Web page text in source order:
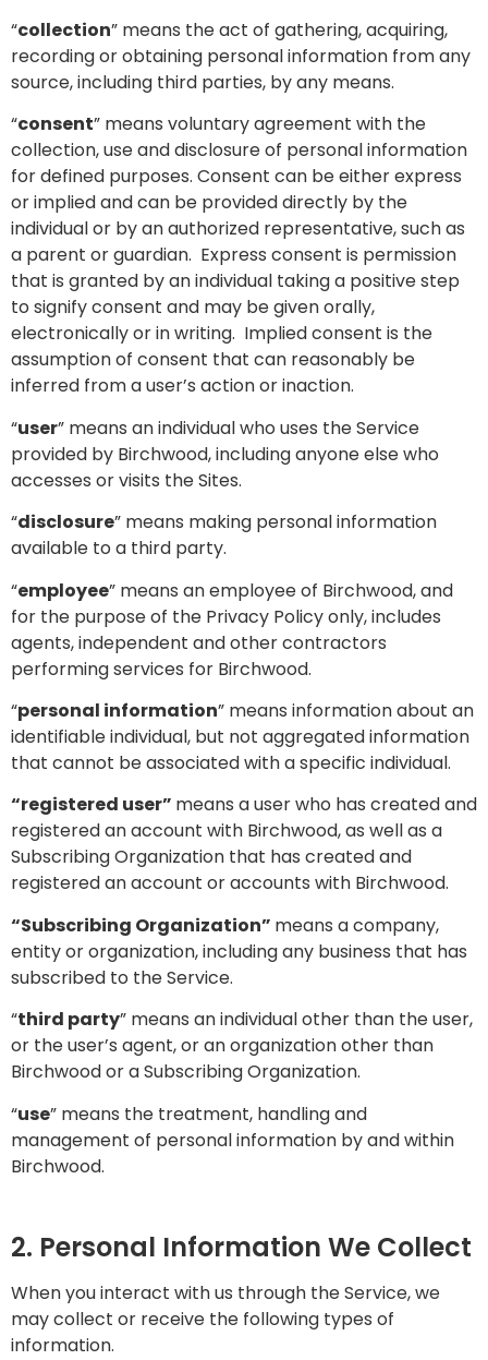
“collection” means the act of gathering, acquiring,
recording or obtaining personal information from any
source, including third parties, by any means.
“consent” means voluntary agreement with the
collection, use and disclosure of personal information
for defined purposes. Consent can be either express
or implied and can be provided directly by the
individual or by an authorized representative, such as
a parent or guardian. Express consent is permission
that is granted by an individual taking a positive step
to signify consent and may be given orally,
electronically or in writing. Implied consent is the
assumption of consent that can reasonably be
inferred from a user’s action or inaction.
“user” means an individual who uses the Service
provided by Birchwood, including anyone else who
accesses or visits the Sites.
“disclosure” means making personal information
available to a third party.
“employee” means an employee of Birchwood, and
for the purpose of the Privacy Policy only, includes
agents, independent and other contractors
performing services for Birchwood.
“personal information” means information about an
identifiable individual, but not aggregated information
that cannot be associated with a specific individual.
“registered user” means a user who has created and
registered an account with Birchwood, as well as a
Subscribing Organization that has created and
registered an account or accounts with Birchwood.
“Subscribing Organization” means a company,
entity or organization, including any business that has
subscribed to the Service.
“third party” means an individual other than the user,
or the user’s agent, or an organization other than
Birchwood or a Subscribing Organization.
“use” means the treatment, handling and
management of personal information by and within
Birchwood.
2. Personal Information We Collect
When you interact with us through the Service, we
may collect or receive the following types of
information.
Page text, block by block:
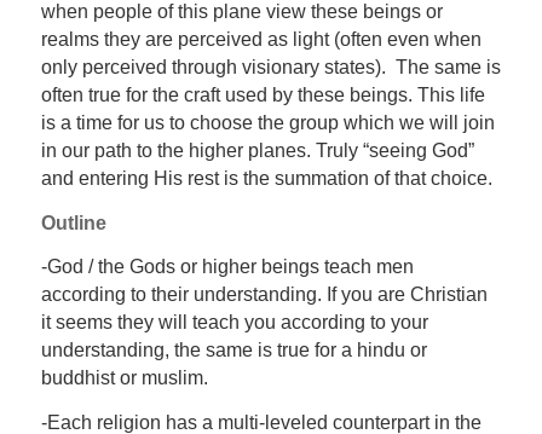
when people of this plane view these beings or
realms they are perceived as light (often even when
only perceived through visionary states). The same is
often true for the craft used by these beings. This life
is a time for us to choose the group which we will join
in our path to the higher planes. Truly “seeing God”
and entering His rest is the summation of that choice.
Outline
-God / the Gods or higher beings teach men
according to their understanding. If you are Christian
it seems they will teach you according to your
understanding, the same is true for a hindu or
buddhist or muslim.
-Each religion has a multi-leveled counterpart in the
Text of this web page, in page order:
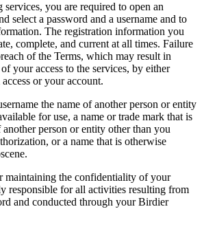
you are required to open an
select a password and a username and to
The registration information you
complete, and current at all times. Failure
of the Terms, which may result in
your access to the services, by either
or your account.
the name of another person or entity
for use, a name or trade mark that is
person or entity other than you
or a name that is otherwise
maintaining the confidentiality of your
responsible for all activities resulting from
and conducted through your Birdier
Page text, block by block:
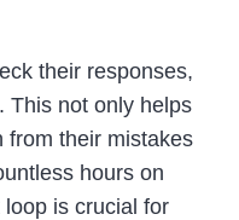
their responses,
This not only helps
from their mistakes
hours on
is crucial for
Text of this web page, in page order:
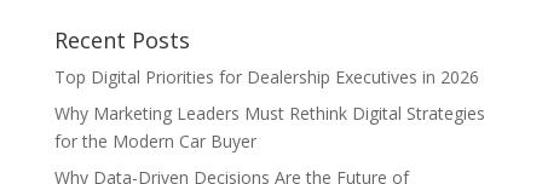
Recent Posts
Top Digital Priorities for Dealership Executives in 2026
Why Marketing Leaders Must Rethink Digital Strategies
for the Modern Car Buyer
Why Data-Driven Decisions Are the Future of
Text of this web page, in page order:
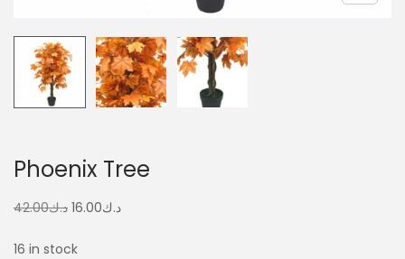
Phoenix Tree
د.ك42.00 د.ك16.00
16 in stock
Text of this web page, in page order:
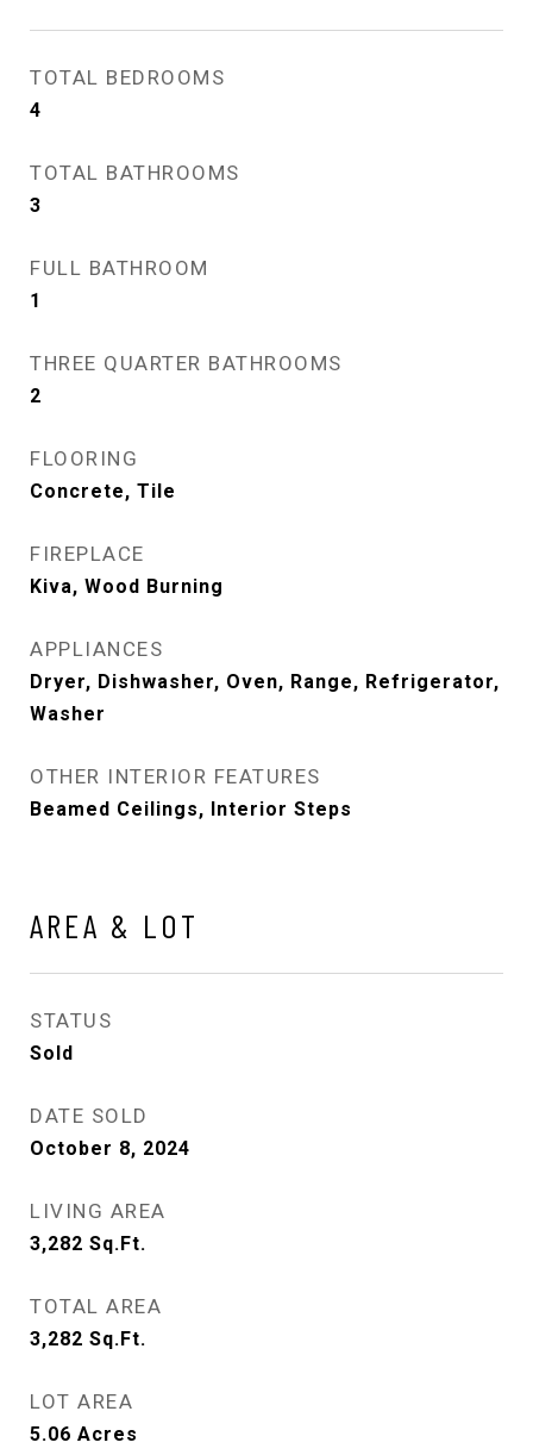
TOTAL BEDROOMS
4
TOTAL BATHROOMS
3
FULL BATHROOM
1
THREE QUARTER BATHROOMS
2
FLOORING
Concrete, Tile
FIREPLACE
Kiva, Wood Burning
APPLIANCES
Dryer, Dishwasher, Oven, Range, Refrigerator,
Washer
OTHER INTERIOR FEATURES
Beamed Ceilings, Interior Steps
AREA & LOT
STATUS
Sold
DATE SOLD
October 8, 2024
LIVING AREA
3,282 Sq.Ft.
TOTAL AREA
3,282 Sq.Ft.
LOT AREA
5.06 Acres
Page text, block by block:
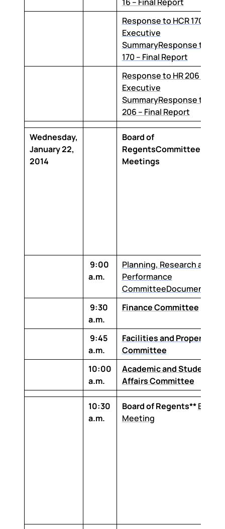
Response to HCR 170 –
Executive
SummaryResponse to HCR
170 – Final Report
Response to HR 206 –
Executive
SummaryResponse to HR
206 – Final Report
Wednesday,
January 22,
2014
Board of
RegentsCommittee
Meetings
9:00
a.m.
Planning, Research and
Performance
Committee
9:30
a.m.
Finance Committee
9:45
a.m.
Facilities and Property
Committee
10:00
a.m.
Academic and Student
Affairs Committee
10:30
a.m.
Board of Regents**Board
Meeting
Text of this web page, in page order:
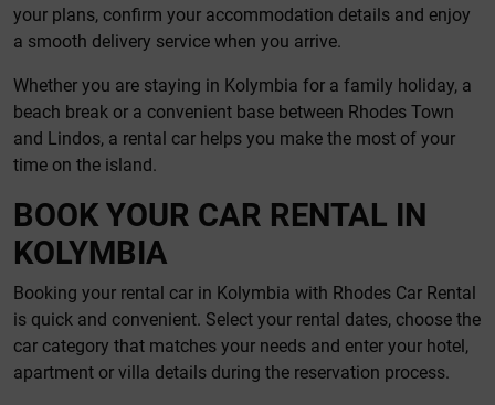
your plans, confirm your accommodation details and enjoy
a smooth delivery service when you arrive.
Whether you are staying in Kolymbia for a family holiday, a
beach break or a convenient base between Rhodes Town
and Lindos, a rental car helps you make the most of your
time on the island.
BOOK YOUR CAR RENTAL IN
KOLYMBIA
Booking your rental car in Kolymbia with Rhodes Car Rental
is quick and convenient. Select your rental dates, choose the
car category that matches your needs and enter your hotel,
apartment or villa details during the reservation process.

■ ■ ■ ■ ■ ■ ■

From the records above, quote only the lines running from the line with "an individual other" to the line with "2. Personal Information We Collect", both lines included.

- **Response to the exercise**:
“third party” means an individual other than the user,
or the user’s agent, or an organization other than
Birchwood or a Subscribing Organization.
“use” means the treatment, handling and
management of personal information by and within
Birchwood.
2. Personal Information We Collect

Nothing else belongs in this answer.